These results indicate that when given an association statement between two variables with minimal context that indicates a change in the relationship for the second variable, participants inferred a causal relation, such that the first variable causes the second. In other words, when presented with a sentence such as ‘Themaglin is associated with an increased risk of Pneuben’, or ‘X is associated with an increased risk of Y’, participants took this to strongly imply ‘Themaglin causes Pneuben’, and ‘X causes Y’.

While we take the data to show that people draw causal implicatures from correlational statements, a possible concern is that participants were given a forced-choice between two causal relationships, without the option of declaring uncertainty, or rejecting both relationships. But this forced choice was a deliberate feature: because many people are highly drilled in the mantra that correlation does not imply causation, it is likely that when appropriately cued, they will activate the mantra. However, our hypothesis here is that there are implicit causal expectations about linguistic structures that are activated by correlational statements, and these expectations can be made explicit when people are forced to choose between different causal interpretations. If people truly are committed to non-causal interpretations of non-causal language, then participants should just choose arbitrarily between the different causal interpretations available to them. The fact that we found a large systematic preference argues in favor of our causal implicature hypothesis.

To more directly address the concern that forced choices between causal interpretations might yield artifactual results, we conducted a third study in which participants could choose a ‘Neither’ option. Strikingly, the results were essentially the same: participants still showed a strong preference for a particular causal direction in all of the experimental conditions apart from the association condition.
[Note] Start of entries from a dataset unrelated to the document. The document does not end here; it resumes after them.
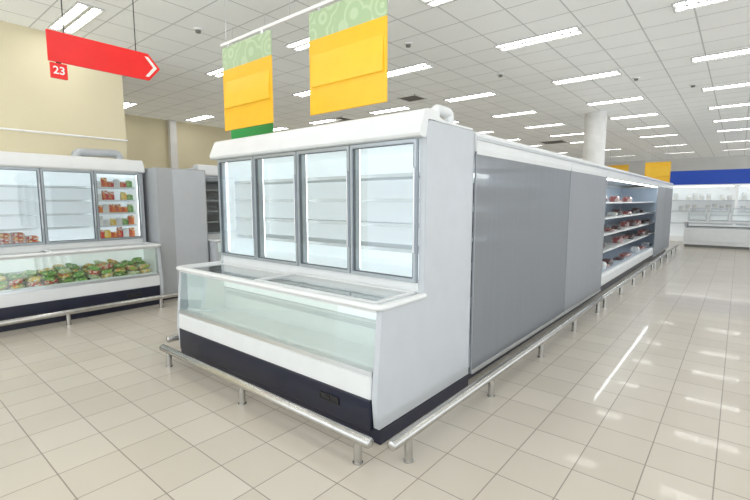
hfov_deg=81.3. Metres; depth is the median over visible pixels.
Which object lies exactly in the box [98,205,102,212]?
pack
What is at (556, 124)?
recessed light
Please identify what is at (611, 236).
shelf
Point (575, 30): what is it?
recessed light
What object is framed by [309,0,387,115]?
hanging sign
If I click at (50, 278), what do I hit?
bag
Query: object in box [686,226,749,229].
shelf
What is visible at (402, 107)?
recessed light
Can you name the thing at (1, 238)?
food tray
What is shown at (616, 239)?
food tray
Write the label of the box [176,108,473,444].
freezer
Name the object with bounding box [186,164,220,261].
freezer
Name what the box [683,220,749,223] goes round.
countertop
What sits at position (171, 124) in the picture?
trim
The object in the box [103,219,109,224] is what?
pack
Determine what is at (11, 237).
food tray
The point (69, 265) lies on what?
bag
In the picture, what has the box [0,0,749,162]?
ceiling
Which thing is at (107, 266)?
bag
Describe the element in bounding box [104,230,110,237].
pack
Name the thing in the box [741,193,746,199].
products
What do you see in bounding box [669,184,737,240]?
shelving
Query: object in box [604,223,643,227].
shelf
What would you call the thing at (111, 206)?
pack
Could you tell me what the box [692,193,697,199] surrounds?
products
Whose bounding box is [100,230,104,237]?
pack
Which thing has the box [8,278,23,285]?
bag
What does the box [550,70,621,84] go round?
recessed light
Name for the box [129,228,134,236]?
pack
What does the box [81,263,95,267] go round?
bag
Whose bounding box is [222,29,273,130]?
hanging sign
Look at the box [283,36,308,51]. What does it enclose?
recessed light
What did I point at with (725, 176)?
fascia
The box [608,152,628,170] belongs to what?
hanging sign
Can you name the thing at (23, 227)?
shelf
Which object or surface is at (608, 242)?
shelf
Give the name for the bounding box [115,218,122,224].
pack
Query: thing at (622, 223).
food tray
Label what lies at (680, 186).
lamp
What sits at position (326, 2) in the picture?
rail
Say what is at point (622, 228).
shelf
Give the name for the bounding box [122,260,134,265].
bag
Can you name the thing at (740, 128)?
recessed light
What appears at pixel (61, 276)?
bag
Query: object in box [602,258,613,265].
food tray
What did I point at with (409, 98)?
ceiling vent
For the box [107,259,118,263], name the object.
bag
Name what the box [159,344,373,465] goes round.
rail
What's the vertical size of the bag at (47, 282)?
0.083 m
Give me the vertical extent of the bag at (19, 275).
0.080 m
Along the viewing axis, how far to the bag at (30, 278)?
5.31 m
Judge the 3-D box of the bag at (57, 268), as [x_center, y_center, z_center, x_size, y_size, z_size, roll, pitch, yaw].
[-4.054,0.256,5.665,0.115,0.095,0.150,3,7,28]
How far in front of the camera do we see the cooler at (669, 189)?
12.73 m
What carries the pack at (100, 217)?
on the freezer at (51, 198)
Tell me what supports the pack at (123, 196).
on the freezer at (51, 198)
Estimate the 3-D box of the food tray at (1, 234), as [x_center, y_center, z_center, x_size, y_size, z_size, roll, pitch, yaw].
[-4.720,-0.189,5.537,0.216,0.048,0.128,5,8,39]
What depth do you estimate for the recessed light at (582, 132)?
15.48 m
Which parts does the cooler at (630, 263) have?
price rail
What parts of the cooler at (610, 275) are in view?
canopy trim
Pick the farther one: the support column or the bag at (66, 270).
the support column
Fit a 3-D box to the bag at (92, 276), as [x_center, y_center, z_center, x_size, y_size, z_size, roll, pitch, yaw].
[-3.759,0.352,5.842,0.122,0.093,0.142,2,7,20]
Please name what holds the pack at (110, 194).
on the freezer at (51, 198)
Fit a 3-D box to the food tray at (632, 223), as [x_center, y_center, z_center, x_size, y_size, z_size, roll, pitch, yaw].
[6.047,-0.629,10.292,0.170,0.120,0.168,5,8,39]
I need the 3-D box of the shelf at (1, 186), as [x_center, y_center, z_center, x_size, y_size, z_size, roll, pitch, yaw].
[-4.561,-0.843,5.822,0.430,0.026,2.400,5,8,39]
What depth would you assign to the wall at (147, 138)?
12.79 m
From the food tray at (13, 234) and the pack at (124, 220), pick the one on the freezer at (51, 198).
the pack at (124, 220)
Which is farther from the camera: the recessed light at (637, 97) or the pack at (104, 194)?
the recessed light at (637, 97)
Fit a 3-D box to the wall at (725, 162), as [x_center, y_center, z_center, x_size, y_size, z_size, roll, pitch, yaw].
[17.675,-3.149,24.260,22.050,3.850,0.180,5,8,39]
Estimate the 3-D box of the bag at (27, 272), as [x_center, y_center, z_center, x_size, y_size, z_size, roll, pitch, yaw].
[-4.263,0.284,5.415,0.145,0.084,0.121,-4,8,-34]
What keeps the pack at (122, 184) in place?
on the freezer at (51, 198)
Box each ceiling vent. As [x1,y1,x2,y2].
[328,116,352,121]
[397,94,426,101]
[540,140,568,143]
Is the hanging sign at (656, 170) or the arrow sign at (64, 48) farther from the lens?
the hanging sign at (656, 170)
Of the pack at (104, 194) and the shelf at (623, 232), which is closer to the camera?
the pack at (104, 194)
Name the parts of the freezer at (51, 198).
sliding lid, lid glass, door, door handle, door, panel, chest rail, door handle, sliding lid, lid glass, door, door handle, panel
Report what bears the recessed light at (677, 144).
in the ceiling
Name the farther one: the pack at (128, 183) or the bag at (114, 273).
the pack at (128, 183)
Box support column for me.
[583,111,606,164]
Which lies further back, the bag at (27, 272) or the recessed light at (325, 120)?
the recessed light at (325, 120)
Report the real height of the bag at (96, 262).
0.094 m
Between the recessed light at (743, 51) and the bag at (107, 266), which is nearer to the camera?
the bag at (107, 266)
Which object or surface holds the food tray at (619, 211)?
on the cooler at (630, 263)
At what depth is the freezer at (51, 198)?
5.92 m
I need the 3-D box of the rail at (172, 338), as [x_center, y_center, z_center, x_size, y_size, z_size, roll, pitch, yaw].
[-0.716,0.761,5.850,0.062,0.183,4.124,5,8,39]
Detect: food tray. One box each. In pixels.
[0,233,10,237]
[0,237,10,241]
[0,241,10,243]
[9,232,24,236]
[9,236,24,240]
[10,240,25,242]
[24,235,38,239]
[24,239,39,242]
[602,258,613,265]
[602,261,606,269]
[607,212,617,215]
[609,196,619,201]
[611,225,620,228]
[612,209,622,214]
[612,236,622,242]
[613,257,623,259]
[619,253,628,257]
[620,221,629,226]
[622,197,631,201]
[622,211,631,214]
[628,221,635,225]
[631,246,639,251]
[638,230,646,234]
[642,242,650,246]
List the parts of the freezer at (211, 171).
panel, door, chest rail
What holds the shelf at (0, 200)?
attached to the freezer at (51, 198)
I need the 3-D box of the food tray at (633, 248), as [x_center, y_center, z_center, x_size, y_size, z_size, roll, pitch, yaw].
[6.128,-0.019,10.293,0.170,0.120,0.168,5,8,39]
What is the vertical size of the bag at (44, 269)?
0.077 m
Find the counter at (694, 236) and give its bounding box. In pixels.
[683,208,749,249]
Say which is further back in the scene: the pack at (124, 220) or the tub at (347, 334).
the pack at (124, 220)
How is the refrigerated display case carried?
on the floor
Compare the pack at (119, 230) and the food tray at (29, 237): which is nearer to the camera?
the food tray at (29, 237)
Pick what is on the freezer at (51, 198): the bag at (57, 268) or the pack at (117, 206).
the pack at (117, 206)
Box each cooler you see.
[467,132,572,378]
[558,157,608,319]
[595,166,630,295]
[602,172,646,279]
[604,176,658,267]
[608,180,666,259]
[621,182,673,254]
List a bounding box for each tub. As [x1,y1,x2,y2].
[0,248,156,292]
[187,273,411,367]
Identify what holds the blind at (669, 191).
hanging from the cooler at (669, 189)
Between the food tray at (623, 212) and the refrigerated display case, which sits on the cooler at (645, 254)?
the food tray at (623, 212)
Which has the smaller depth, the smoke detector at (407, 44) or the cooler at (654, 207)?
the smoke detector at (407, 44)
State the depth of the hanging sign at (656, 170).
16.72 m
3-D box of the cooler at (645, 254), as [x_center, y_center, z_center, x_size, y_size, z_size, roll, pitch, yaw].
[5.977,-0.702,10.609,1.228,2.030,1.816,5,8,39]
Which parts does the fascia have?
frame, frame
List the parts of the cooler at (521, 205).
panel, canopy trim
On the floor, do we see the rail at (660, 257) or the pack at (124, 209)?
the rail at (660, 257)
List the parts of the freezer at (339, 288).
panel, door, sliding lid, lid glass, door handle, panel, door, door handle, chest rail, door, sliding lid, lid glass, door handle, door, door handle, panel
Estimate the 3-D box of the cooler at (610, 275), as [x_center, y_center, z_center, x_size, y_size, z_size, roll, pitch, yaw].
[3.657,-0.391,7.832,1.228,2.030,1.816,5,8,39]
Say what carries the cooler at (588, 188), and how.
on the floor
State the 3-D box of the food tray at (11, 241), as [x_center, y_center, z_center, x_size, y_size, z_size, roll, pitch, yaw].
[-4.627,-0.102,5.659,0.216,0.048,0.128,5,8,39]
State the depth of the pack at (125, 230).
6.62 m
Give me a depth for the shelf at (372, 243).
3.91 m
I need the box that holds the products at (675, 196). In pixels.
[673,193,677,199]
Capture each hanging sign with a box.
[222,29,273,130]
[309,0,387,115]
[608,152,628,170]
[644,140,670,181]
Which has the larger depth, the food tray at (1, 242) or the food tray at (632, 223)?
the food tray at (632, 223)
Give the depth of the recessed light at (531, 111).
11.85 m
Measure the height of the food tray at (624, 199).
0.120 m
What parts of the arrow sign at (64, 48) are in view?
suspension rod, suspension rod
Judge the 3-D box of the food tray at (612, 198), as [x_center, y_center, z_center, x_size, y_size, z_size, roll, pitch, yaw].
[4.857,-1.033,8.866,0.170,0.120,0.168,5,8,39]
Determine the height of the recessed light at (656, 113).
0.020 m
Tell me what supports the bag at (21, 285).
on the bag
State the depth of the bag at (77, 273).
5.67 m
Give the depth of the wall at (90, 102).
6.18 m
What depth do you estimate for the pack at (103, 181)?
6.34 m
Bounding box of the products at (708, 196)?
[706,194,710,199]
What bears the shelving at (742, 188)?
on the floor
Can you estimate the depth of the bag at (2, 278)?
5.07 m
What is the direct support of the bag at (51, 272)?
on the bag at (50, 278)
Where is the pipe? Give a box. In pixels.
[431,104,454,123]
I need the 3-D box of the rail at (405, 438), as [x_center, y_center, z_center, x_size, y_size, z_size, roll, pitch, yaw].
[1.609,0.937,4.221,0.062,0.196,4.774,5,8,39]
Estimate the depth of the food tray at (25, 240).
5.71 m
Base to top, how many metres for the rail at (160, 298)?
0.183 m
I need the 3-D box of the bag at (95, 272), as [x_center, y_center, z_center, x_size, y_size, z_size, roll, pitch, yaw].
[-3.757,0.300,5.838,0.150,0.094,0.114,-3,7,-25]
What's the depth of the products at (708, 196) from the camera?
16.00 m
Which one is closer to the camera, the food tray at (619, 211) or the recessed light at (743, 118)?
the food tray at (619, 211)
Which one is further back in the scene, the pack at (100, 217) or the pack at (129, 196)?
the pack at (129, 196)
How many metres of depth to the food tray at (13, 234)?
5.59 m
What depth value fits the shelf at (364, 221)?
3.87 m
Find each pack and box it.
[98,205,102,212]
[99,216,103,225]
[100,178,107,186]
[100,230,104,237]
[101,191,108,199]
[102,204,108,212]
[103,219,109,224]
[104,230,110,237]
[107,181,113,186]
[108,192,114,199]
[109,204,115,212]
[110,218,115,224]
[111,232,116,237]
[113,179,119,186]
[115,204,121,211]
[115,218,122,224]
[116,227,122,236]
[120,182,125,186]
[120,192,126,199]
[121,207,127,211]
[122,218,127,224]
[123,228,128,236]
[125,180,131,186]
[127,194,132,199]
[127,204,133,211]
[127,215,133,224]
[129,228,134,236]
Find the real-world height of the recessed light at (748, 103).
0.020 m
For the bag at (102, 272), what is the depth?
5.91 m
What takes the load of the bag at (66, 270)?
on the bag at (61, 276)
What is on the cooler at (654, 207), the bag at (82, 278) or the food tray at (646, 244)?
the food tray at (646, 244)
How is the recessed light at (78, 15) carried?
in the ceiling
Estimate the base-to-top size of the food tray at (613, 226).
0.072 m
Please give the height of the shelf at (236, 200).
0.026 m
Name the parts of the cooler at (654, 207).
panel
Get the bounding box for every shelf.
[0,185,134,188]
[0,200,135,201]
[0,212,135,216]
[0,224,136,231]
[234,172,419,184]
[235,199,419,201]
[236,217,411,227]
[236,234,418,253]
[603,239,631,246]
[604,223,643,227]
[604,227,630,231]
[604,234,645,239]
[614,231,653,234]
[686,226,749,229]
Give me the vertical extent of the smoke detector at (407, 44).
0.050 m
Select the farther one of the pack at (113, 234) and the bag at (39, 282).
the pack at (113, 234)
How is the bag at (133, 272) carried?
on the bag
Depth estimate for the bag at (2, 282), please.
5.09 m
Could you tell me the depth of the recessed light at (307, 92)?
9.62 m
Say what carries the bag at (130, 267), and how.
on the bag at (133, 272)
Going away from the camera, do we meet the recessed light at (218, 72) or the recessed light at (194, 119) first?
the recessed light at (218, 72)
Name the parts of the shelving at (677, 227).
shelf, shelf, shelf
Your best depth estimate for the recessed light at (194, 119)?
12.43 m
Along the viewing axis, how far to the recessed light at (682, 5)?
5.21 m
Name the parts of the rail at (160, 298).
post, post
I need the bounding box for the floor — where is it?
[0,240,749,499]
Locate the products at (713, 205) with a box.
[712,204,716,210]
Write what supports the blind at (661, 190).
hanging from the cooler at (654, 207)
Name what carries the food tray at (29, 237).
on the food tray at (25, 240)
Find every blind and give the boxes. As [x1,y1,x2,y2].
[654,186,665,254]
[662,188,672,249]
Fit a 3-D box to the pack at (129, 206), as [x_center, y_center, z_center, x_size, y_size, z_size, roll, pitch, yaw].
[-3.731,-0.630,6.656,0.069,0.132,0.074,5,8,39]
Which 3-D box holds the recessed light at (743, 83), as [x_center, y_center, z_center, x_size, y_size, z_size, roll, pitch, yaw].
[7.384,-3.352,8.889,1.200,0.020,0.300,5,8,39]
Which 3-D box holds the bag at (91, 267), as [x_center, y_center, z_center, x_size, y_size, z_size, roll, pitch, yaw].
[-3.761,0.249,5.827,0.113,0.104,0.152,6,9,45]
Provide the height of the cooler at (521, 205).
2.030 m
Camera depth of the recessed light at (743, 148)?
19.95 m
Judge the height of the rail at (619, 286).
0.196 m
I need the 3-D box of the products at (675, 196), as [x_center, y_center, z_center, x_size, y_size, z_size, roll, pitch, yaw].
[11.473,-2.034,16.671,0.142,0.264,0.104,6,9,45]
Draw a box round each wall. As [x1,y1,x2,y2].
[0,20,126,159]
[125,114,230,168]
[604,155,749,210]
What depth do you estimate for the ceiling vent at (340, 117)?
12.51 m
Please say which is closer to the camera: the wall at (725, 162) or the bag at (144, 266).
the bag at (144, 266)
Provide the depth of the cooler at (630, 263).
8.94 m
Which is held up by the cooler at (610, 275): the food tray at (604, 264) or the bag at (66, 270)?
the food tray at (604, 264)
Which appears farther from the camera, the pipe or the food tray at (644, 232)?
the food tray at (644, 232)
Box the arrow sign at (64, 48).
[45,0,159,80]
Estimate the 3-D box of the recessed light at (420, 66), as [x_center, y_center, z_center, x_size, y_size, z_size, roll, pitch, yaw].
[0.478,-3.245,7.934,1.200,0.020,0.300,5,8,39]
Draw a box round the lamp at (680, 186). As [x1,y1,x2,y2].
[680,186,731,186]
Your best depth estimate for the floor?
3.00 m
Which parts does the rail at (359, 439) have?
post, post, post
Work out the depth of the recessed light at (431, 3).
5.17 m
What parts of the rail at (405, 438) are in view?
post, post, post, post, post
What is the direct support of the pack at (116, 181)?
on the freezer at (51, 198)
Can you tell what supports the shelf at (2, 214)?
attached to the freezer at (51, 198)
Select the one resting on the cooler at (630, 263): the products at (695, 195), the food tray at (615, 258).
the food tray at (615, 258)
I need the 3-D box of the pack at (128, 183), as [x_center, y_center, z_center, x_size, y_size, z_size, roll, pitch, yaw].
[-3.731,-0.991,6.615,0.045,0.119,0.082,5,8,38]
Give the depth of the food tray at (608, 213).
9.09 m
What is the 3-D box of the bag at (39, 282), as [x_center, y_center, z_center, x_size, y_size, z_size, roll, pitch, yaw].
[-4.170,0.413,5.350,0.147,0.090,0.120,-6,9,-43]
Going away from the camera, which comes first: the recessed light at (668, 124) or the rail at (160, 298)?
the rail at (160, 298)
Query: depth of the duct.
6.38 m
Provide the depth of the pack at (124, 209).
6.58 m
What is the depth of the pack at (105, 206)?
6.38 m
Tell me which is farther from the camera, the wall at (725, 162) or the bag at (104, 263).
the wall at (725, 162)
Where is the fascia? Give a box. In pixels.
[670,169,749,184]
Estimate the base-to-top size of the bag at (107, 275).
0.090 m
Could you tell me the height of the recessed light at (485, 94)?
0.020 m
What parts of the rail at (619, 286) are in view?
post
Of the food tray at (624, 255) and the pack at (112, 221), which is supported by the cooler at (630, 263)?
the food tray at (624, 255)
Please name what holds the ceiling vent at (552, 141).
in the ceiling
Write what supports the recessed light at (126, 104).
in the ceiling
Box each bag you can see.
[0,276,6,281]
[0,281,8,284]
[0,285,6,289]
[7,273,24,280]
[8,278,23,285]
[8,283,24,288]
[23,270,37,275]
[26,276,41,281]
[27,281,41,285]
[38,268,53,273]
[40,270,57,275]
[41,276,54,280]
[42,278,56,284]
[54,266,66,271]
[57,273,72,278]
[58,268,72,273]
[58,278,73,282]
[65,263,79,268]
[72,271,84,277]
[73,275,87,280]
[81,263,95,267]
[86,265,99,270]
[86,274,100,278]
[87,270,99,274]
[93,260,103,264]
[97,262,108,267]
[100,264,113,269]
[100,269,112,274]
[100,272,113,277]
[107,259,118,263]
[113,263,125,267]
[113,268,125,272]
[113,272,126,275]
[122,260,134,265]
[125,265,138,270]
[126,270,139,274]
[133,259,146,263]
[138,264,149,269]
[139,268,151,272]
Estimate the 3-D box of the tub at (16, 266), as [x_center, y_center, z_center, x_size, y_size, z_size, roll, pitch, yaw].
[-4.138,0.268,5.593,0.450,0.500,2.420,5,8,39]
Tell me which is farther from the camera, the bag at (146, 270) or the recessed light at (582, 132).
the recessed light at (582, 132)
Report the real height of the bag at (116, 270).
0.073 m
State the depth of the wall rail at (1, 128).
6.24 m
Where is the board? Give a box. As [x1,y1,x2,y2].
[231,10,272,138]
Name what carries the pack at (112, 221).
on the freezer at (51, 198)
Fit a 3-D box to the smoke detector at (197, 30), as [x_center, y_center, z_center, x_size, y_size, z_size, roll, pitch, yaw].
[-2.432,-3.014,6.009,0.120,0.050,0.120,5,8,39]
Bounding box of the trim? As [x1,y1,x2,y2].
[167,119,177,168]
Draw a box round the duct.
[71,148,123,158]
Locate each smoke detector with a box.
[193,27,202,33]
[404,42,411,47]
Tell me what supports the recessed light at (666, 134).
in the ceiling
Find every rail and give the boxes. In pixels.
[0,127,127,141]
[0,292,177,325]
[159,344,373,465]
[166,334,178,342]
[221,0,336,46]
[387,296,603,463]
[601,260,654,307]
[653,244,677,267]
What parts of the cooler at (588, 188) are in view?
canopy trim
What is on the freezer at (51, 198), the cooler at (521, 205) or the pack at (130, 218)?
the pack at (130, 218)
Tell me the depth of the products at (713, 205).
15.92 m
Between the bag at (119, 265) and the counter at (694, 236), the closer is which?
the bag at (119, 265)
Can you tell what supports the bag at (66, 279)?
on the bag
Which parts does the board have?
board panel
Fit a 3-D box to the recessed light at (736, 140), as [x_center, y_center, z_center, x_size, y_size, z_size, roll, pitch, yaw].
[14.282,-4.278,17.146,1.200,0.020,0.300,5,8,39]
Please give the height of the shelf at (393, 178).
0.026 m
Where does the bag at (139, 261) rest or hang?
on the bag
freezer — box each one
[0,151,163,331]
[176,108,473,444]
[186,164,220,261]
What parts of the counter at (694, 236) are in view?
display case frame, display case frame, display case frame
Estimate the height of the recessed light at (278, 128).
0.020 m
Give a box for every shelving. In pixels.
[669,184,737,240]
[734,184,749,226]
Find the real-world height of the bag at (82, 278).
0.079 m
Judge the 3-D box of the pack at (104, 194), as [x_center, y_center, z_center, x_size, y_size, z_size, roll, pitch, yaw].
[-3.945,-0.792,6.377,0.069,0.147,0.074,5,8,36]
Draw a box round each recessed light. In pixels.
[47,1,104,33]
[124,101,137,108]
[185,115,215,121]
[204,67,222,77]
[273,127,289,130]
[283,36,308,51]
[291,90,309,96]
[308,118,340,123]
[368,106,410,114]
[388,62,433,77]
[420,0,453,7]
[443,91,496,102]
[491,110,537,117]
[494,25,583,51]
[523,123,564,128]
[549,132,583,136]
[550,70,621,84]
[585,96,644,105]
[608,112,659,119]
[625,124,669,129]
[639,134,678,137]
[653,144,687,146]
[671,0,728,12]
[690,47,749,62]
[701,82,749,91]
[707,102,749,109]
[712,117,749,121]
[716,128,749,131]
[720,140,749,142]
[722,148,749,150]
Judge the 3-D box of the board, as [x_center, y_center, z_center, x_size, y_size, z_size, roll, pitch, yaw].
[-1.634,-2.194,5.697,0.920,1.610,0.016,5,8,39]
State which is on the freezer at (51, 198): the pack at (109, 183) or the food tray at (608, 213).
the pack at (109, 183)
Thus, it is unlikely that the response format produced a systematic bias.

One potential concern about our findings is that the association condition produced different results in Studies 1 and 2, deviating from random in the former but not in the latter. We speculated that this might be due to some kind of context effect. Study 3 sheds some additional light on this discrepancy, finding that most people endorse a non-causal interpretation of associative statements, although a large minority (47%) still favor a causal interpretation. Within that large minority, we find again a preference for X → Y rather than Y → X. We tentatively propose that many or even most of the people endorsing Y → X in Study 2 were doing so as a signal of protest against being asked to assign a causal direction.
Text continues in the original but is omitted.